*** DATA SHOWN ***

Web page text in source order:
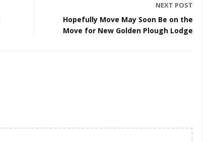
NEXT POST
Hopefully Move May Soon Be on the
Move for New Golden Plough Lodge
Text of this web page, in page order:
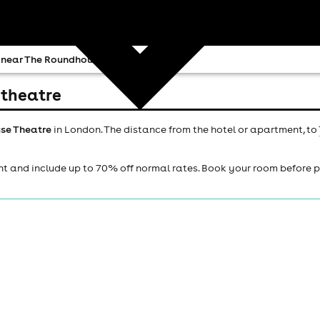
The Roundhouse Theatre
Theatre in London. The distance from the hotel or apartment, to
and include up to 70% off normal rates. Book your room before
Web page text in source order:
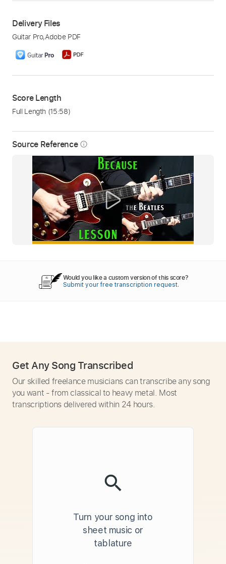
Source Reference info_outline
Delivery Files
Guitar Pro,Adobe PDF
Score Length
Full Length (15:58)
Would you like a custom version of this score?
Submit your free transcription request.
Get Any Song Transcribed
Our skilled freelance musicians can transcribe any song
you want - from classical to heavy metal. Most
transcriptions delivered within 24 hours.
Turn your song into
sheet music or
tablature
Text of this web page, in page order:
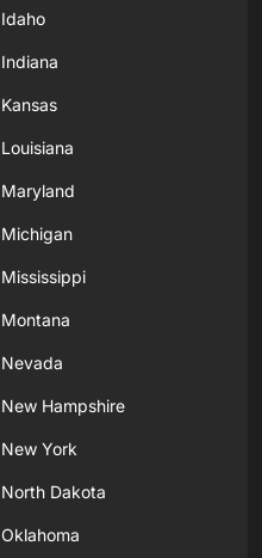
Idaho
Indiana
Kansas
Louisiana
Maryland
Michigan
Mississippi
Montana
Nevada
New Hampshire
New York
North Dakota
Oklahoma
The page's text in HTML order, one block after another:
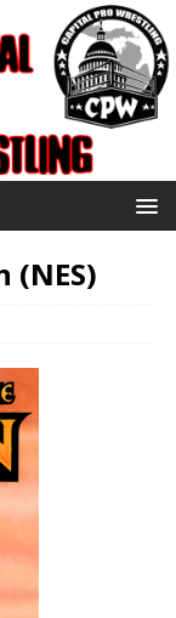
(NES)
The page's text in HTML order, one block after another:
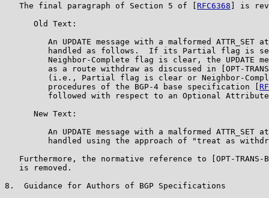
   The final paragraph of Section 5 of [
RFC6368 ] is
      Old Text:
An UPDATE message with a malformed ATTR_SET
handled as follows.  If its Partial flag is
Neighbor-Complete flag is clear, the UPDATE
as a route withdraw as discussed in [OPT-
(i.e., Partial flag is clear or Neighbor-
         procedures of the BGP-4 base specification [
followed with respect to an Optional
      New Text:
An UPDATE message with a malformed ATTR_SET
handled using the approach of "treat as
Furthermore, the normative reference to [OPT-TRANS-
   is removed.
8.  Guidance for Authors of BGP Specifications
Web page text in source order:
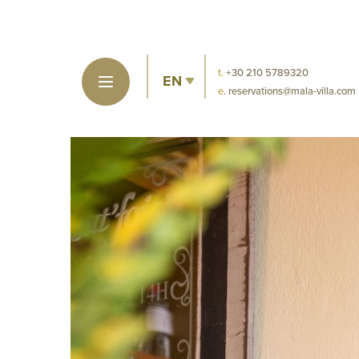
EN t. +30 210 5789320
e. reservations@mala-villa.com
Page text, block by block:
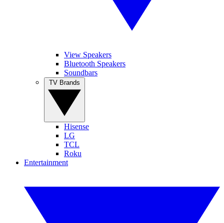
View Speakers
Bluetooth Speakers
Soundbars
Hisense
LG
TCL
Roku
Entertainment
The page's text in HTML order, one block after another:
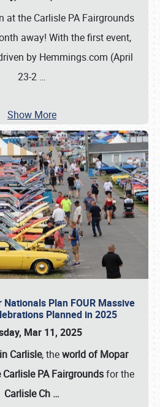
at the Carlisle PA Fairgrounds
away! With the first event,
by Hemmings.com (April
23-2 …
Show More
Plan FOUR Massive
Planned in 2025
Mar 11, 2025
Carlisle, theworld of Mopar
PA Fairgroundsfor the
Carlisle Ch …
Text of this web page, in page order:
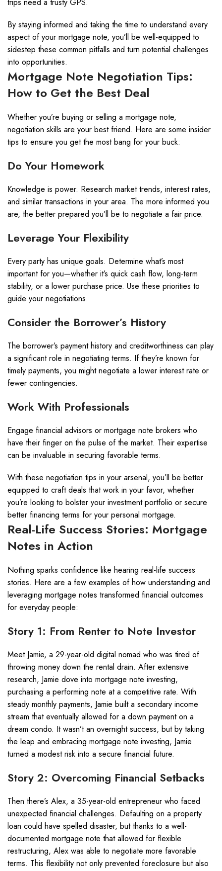
By staying informed and taking the time to understand every
aspect of your mortgage note, you’ll be well-equipped to
sidestep these common pitfalls and turn potential challenges
into opportunities.
Mortgage Note Negotiation Tips:
How to Get the Best Deal
Whether you’re buying or selling a mortgage note,
negotiation skills are your best friend. Here are some insider
tips to ensure you get the most bang for your buck:
Do Your Homework
Knowledge is power. Research market trends, interest rates,
and similar transactions in your area. The more informed you
are, the better prepared you’ll be to negotiate a fair price.
Leverage Your Flexibility
Every party has unique goals. Determine what’s most
important for you—whether it’s quick cash flow, long-term
stability, or a lower purchase price. Use these priorities to
guide your negotiations.
Consider the Borrower’s History
The borrower’s payment history and creditworthiness can play
a significant role in negotiating terms. If they’re known for
timely payments, you might negotiate a lower interest rate or
fewer contingencies.
Work With Professionals
Engage financial advisors or mortgage note brokers who
have their finger on the pulse of the market. Their expertise
can be invaluable in securing favorable terms.
With these negotiation tips in your arsenal, you’ll be better
equipped to craft deals that work in your favor, whether
you’re looking to bolster your investment portfolio or secure
better financing terms for your personal mortgage.
Real-Life Success Stories: Mortgage
Notes in Action
Nothing sparks confidence like hearing real-life success
stories. Here are a few examples of how understanding and
leveraging mortgage notes transformed financial outcomes
for everyday people:
Story 1: From Renter to Note Investor
Meet Jamie, a 29-year-old digital nomad who was tired of
throwing money down the rental drain. After extensive
research, Jamie dove into mortgage note investing,
purchasing a performing note at a competitive rate. With
steady monthly payments, Jamie built a secondary income
stream that eventually allowed for a down payment on a
dream condo. It wasn’t an overnight success, but by taking
the leap and embracing mortgage note investing, Jamie
turned a modest risk into a secure financial future.
Story 2: Overcoming Financial Setbacks
Then there’s Alex, a 35-year-old entrepreneur who faced
unexpected financial challenges. Defaulting on a property
loan could have spelled disaster, but thanks to a well-
documented mortgage note that allowed for flexible
restructuring, Alex was able to negotiate more favorable
terms. This flexibility not only prevented foreclosure but also
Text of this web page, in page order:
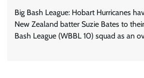
Big Bash League: Hobart Hurricanes
New Zealand batter Suzie Bates to
Bash League (WBBL 10) squad as an
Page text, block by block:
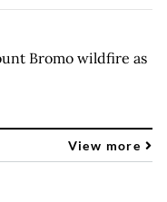
Bromo wildfire as
View more
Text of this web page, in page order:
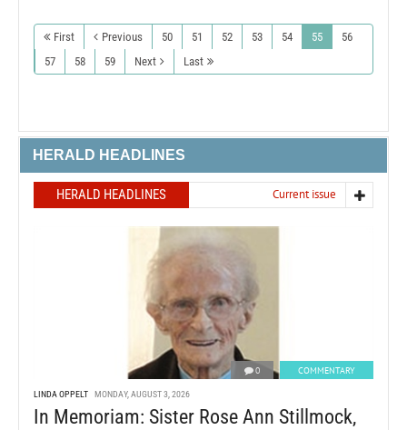
First Previous 50 51 52 53 54 55
56
57
58 59 Next Last
HERALD HEADLINES
HERALD HEADLINES Current issue
0 COMMENTARY
LINDA OPPELT MONDAY, AUGUST 3, 2026
In Memoriam: Sister Rose Ann Stillmock,
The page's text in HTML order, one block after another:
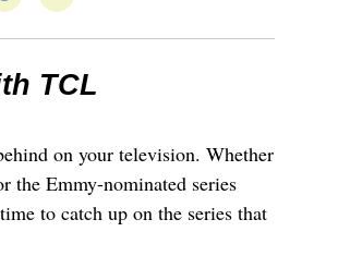
TCL
on your television. Whether
the Emmy-nominated series
to catch up on the series that
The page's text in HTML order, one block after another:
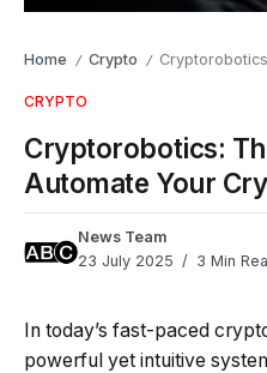
Home / Crypto / Cryptorobotics: The
CRYPTO
Cryptorobotics:
Automate Your
News Team
23 July 2025
3 Min
In today’s fast-paced
powerful yet intuitive
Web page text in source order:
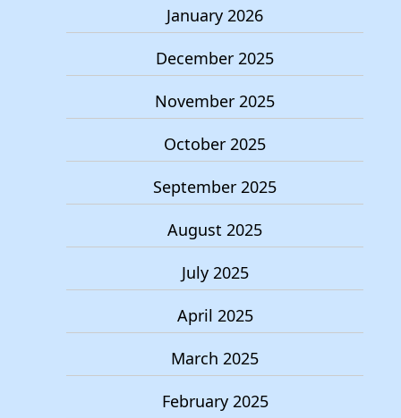
January 2026
December 2025
November 2025
October 2025
September 2025
August 2025
July 2025
April 2025
March 2025
February 2025
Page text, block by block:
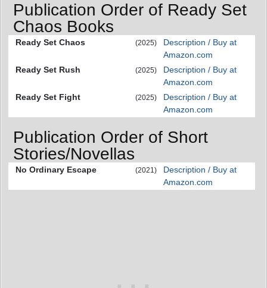
Publication Order of Ready Set
Chaos Books
Ready Set Chaos (2025)
Description / Buy at
Amazon.com
Ready Set Rush
(2025)
Description / Buy at
Amazon.com
Ready Set Fight
(2025)
Description / Buy at
Amazon.com
Publication Order of Short
Stories/Novellas
No Ordinary Escape (2021)
Description / Buy at
Amazon.com
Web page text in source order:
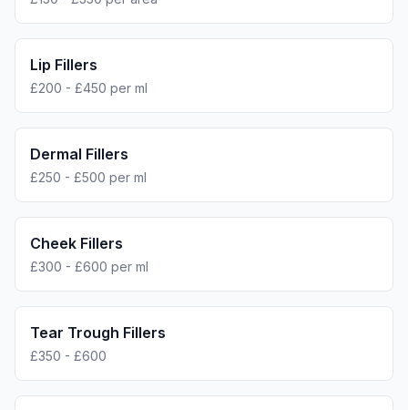
Lip Fillers
£200 - £450 per ml
Dermal Fillers
£250 - £500 per ml
Cheek Fillers
£300 - £600 per ml
Tear Trough Fillers
£350 - £600
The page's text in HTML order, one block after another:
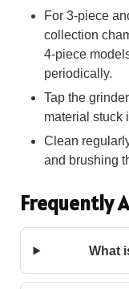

*** End of DATA SHOWN ***

PROBLEM TO WORK ON
The count alone is wanted: how many lines above hold the string "flag"?

WRITTEN RESPONSE
3